I can’t believe I’m here sitting inside the Banks and Barclay offices in downtown Boston, doing a lot of nervous foot tapping while I wait for the interviewer to stroll out of the conference room and call my name.

They’ve been taking applicants back one by one for the last two hours. But here I sit, staring at the coffee station with the breakfast spread laid out that not a single one of us has had the stomach to touch. Flakey croissants and heavenly cinnamon rolls, all left to go to waste. What a pity. Maybe if my interview goes horribly, I’ll wrap up a few on my way out and tell myself the trek here from New York City wasn’t in vain.

At the start of the day, there were twenty of us spaced around the small lobby that faces a conference room. We were the applicants who passed a rigorous interview process to be here. Three weeks of back-and-forth submissions, emails, phone interviews, and Zoom interviews, and now this is it, the final circle of hell.

Today we either walk out of here with a new job or go back to life as we know it.

I try not to let the idea depress me.

It took a lot of courage to get myself here today. When Banks and Barclay first landed the contract to renovate the Belle Haven Estate, I checked their website and found—just as I suspected there would be—ten new job listings posted overnight. Of course they were bringing people on. A job of this magnitude requires a large team. At the head, there’d likely be Professor Barclay or his partner Christopher Banks, then a senior project manager, at least two or three junior project managers, a principal architect, lord knows how manyotherarchitects, mechanical and electrical engineers, technical designers, and architectural conservationists. That’s where I come in.
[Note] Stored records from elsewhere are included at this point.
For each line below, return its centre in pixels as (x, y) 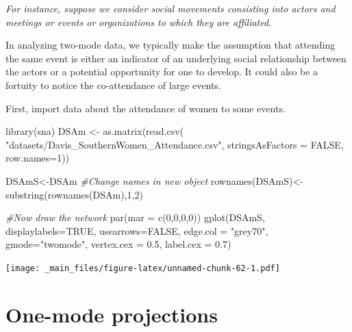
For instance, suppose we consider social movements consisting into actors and (171, 8)
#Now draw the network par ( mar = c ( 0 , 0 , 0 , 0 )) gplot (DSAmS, (135, 217)
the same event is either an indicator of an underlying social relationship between (176, 58)
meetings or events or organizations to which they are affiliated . (139, 22)
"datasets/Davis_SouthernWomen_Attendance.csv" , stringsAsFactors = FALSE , (175, 144)
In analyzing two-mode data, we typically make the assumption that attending (171, 45)
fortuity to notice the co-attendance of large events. (113, 85)
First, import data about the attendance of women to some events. (146, 108)
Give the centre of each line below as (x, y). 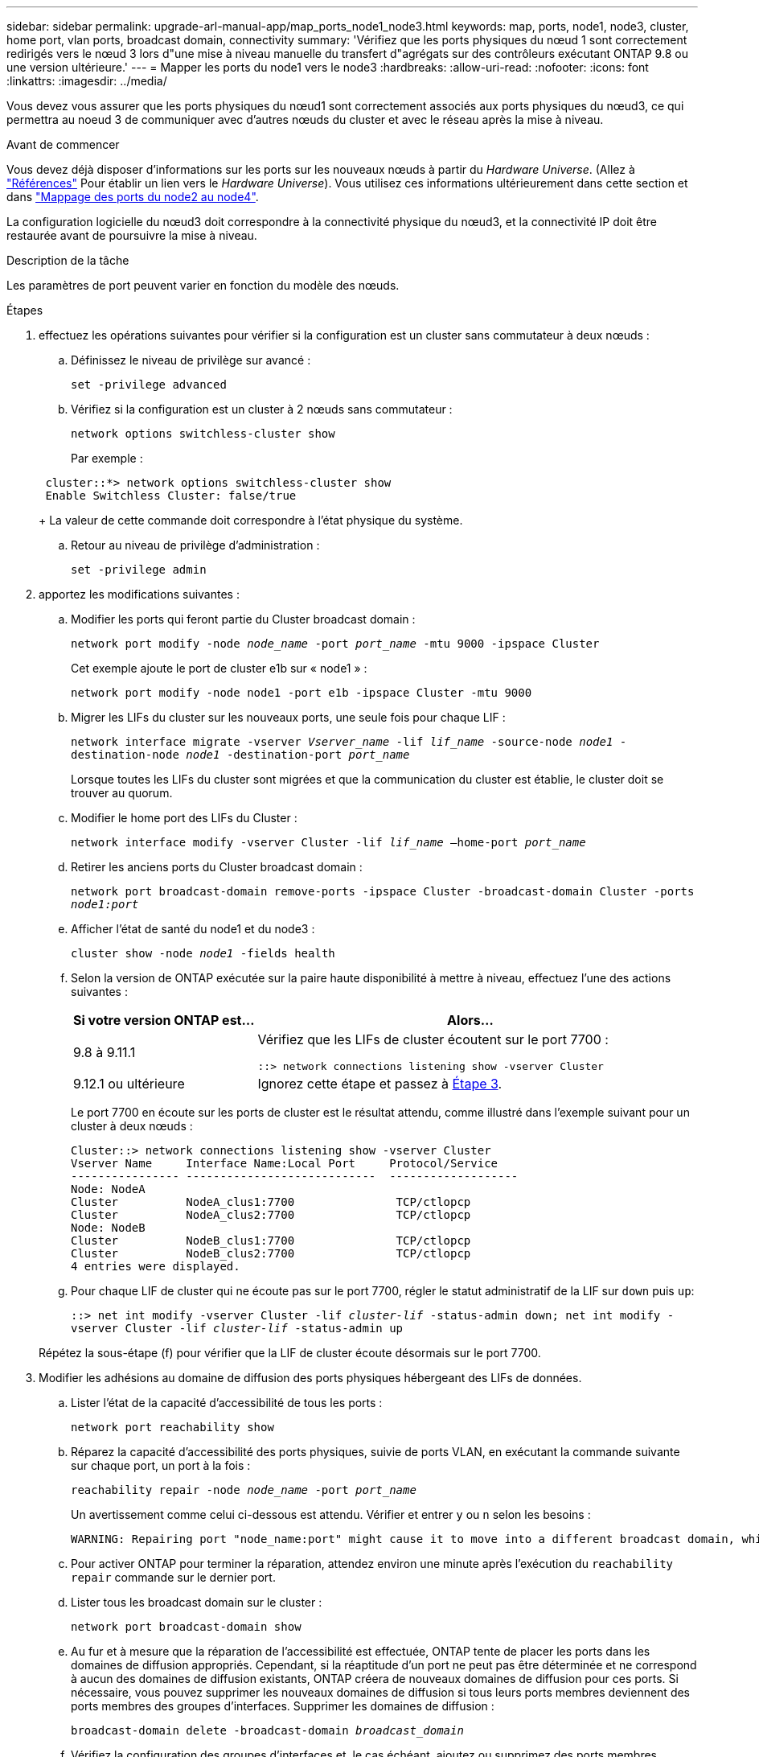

But I didn’t apply for a job the day I saw those listings. In fact, at first, I closed their website, turned off my laptop, and stuffed it underneath my pillow.

Then I continued on, going to the job I hate every day, invading my best friend’s apartment, only to be plagued by continuous thoughts of the Belle Haven Estate.Surely, there will be more long-lost, once-in-a-lifetime Vanderbilt estates to restore. It’s not that special, is the pep talk I failed to convince myself with.

If it were any other firm taking it on, I would have applied for a position immediately. I would have already groveled my way through the front door.

But working for Professor Barclay is not something I’d ever in a million years consider.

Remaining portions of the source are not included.